▶ EXERCISE DETAILS
What lines in the following entries hold the word "National"? Copy each one.

▶ EXERCISE MATERIAL
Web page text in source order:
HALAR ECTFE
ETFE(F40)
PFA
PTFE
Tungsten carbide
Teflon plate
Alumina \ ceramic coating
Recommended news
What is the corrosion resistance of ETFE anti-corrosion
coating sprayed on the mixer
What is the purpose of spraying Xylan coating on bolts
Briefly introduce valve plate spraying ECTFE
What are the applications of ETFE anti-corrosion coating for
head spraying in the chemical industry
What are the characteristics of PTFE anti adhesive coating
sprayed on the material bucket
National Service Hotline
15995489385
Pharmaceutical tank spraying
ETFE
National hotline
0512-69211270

==

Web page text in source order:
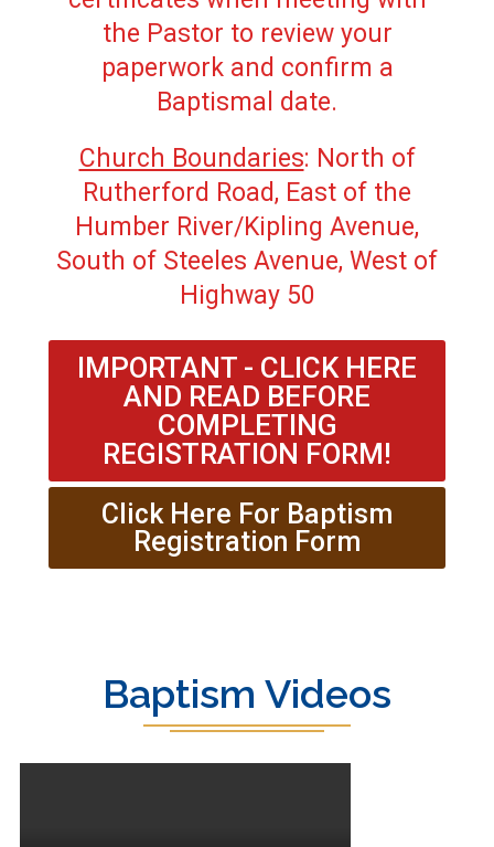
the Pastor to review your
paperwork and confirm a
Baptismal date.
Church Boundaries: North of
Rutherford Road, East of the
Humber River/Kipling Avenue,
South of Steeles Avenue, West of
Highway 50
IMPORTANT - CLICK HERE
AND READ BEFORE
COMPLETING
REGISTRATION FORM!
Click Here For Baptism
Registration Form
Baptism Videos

▶ EXPECTED ANSWER
National Service Hotline
National hotline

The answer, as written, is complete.